Lines before the one containing "possible to define" are excluded; retype that line and all remaining lines of the material exactly.
[Dataset records — start]
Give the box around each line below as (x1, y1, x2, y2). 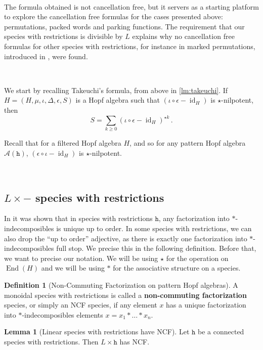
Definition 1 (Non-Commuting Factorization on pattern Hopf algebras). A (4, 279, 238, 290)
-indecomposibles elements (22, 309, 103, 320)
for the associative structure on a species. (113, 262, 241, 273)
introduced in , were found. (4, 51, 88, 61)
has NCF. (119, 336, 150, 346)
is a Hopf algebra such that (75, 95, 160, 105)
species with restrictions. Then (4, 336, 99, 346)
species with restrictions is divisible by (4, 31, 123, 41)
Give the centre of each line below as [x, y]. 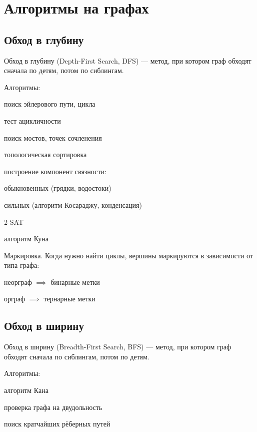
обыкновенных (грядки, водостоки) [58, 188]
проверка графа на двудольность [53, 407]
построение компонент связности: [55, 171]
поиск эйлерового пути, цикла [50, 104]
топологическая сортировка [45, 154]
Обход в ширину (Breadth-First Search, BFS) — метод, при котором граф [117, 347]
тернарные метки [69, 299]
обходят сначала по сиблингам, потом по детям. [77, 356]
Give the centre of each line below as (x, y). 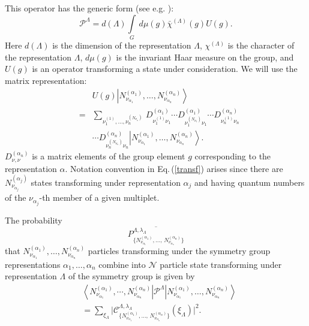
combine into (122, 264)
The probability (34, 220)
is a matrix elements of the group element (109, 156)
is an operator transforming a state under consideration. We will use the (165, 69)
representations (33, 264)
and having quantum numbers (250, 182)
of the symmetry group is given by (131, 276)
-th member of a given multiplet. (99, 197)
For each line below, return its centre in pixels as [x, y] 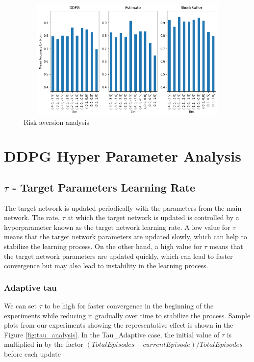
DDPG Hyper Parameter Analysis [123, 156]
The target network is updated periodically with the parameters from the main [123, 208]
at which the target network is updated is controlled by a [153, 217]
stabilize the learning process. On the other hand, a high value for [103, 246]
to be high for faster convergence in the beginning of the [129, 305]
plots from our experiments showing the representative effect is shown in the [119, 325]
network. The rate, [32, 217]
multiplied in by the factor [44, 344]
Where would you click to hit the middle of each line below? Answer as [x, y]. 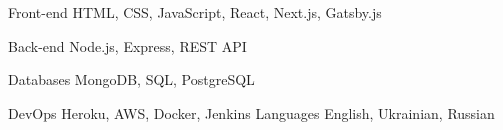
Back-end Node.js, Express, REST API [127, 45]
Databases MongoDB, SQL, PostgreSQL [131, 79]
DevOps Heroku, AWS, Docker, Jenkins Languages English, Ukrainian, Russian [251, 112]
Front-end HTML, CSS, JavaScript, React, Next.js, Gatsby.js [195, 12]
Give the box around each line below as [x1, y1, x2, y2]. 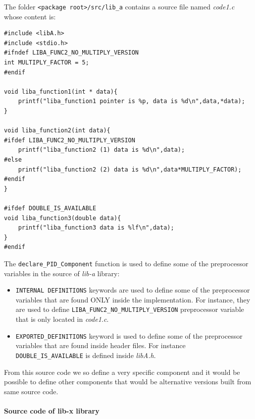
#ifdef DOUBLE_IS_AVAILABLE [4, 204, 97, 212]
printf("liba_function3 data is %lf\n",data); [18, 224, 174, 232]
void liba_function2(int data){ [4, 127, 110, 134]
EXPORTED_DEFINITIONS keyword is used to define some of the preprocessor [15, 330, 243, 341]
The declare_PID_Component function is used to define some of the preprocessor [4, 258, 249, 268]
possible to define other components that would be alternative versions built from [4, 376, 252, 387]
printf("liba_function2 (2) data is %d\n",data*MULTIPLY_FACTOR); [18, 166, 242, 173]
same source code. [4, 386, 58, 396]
[Dataset records — finish]
■ Exercise output:
possible to define other components that would be alternative versions built from [4, 376, 252, 387]
printf("liba_function2 (2) data is %d\n",data*MULTIPLY_FACTOR); [18, 166, 242, 173]
same source code. [4, 386, 58, 396]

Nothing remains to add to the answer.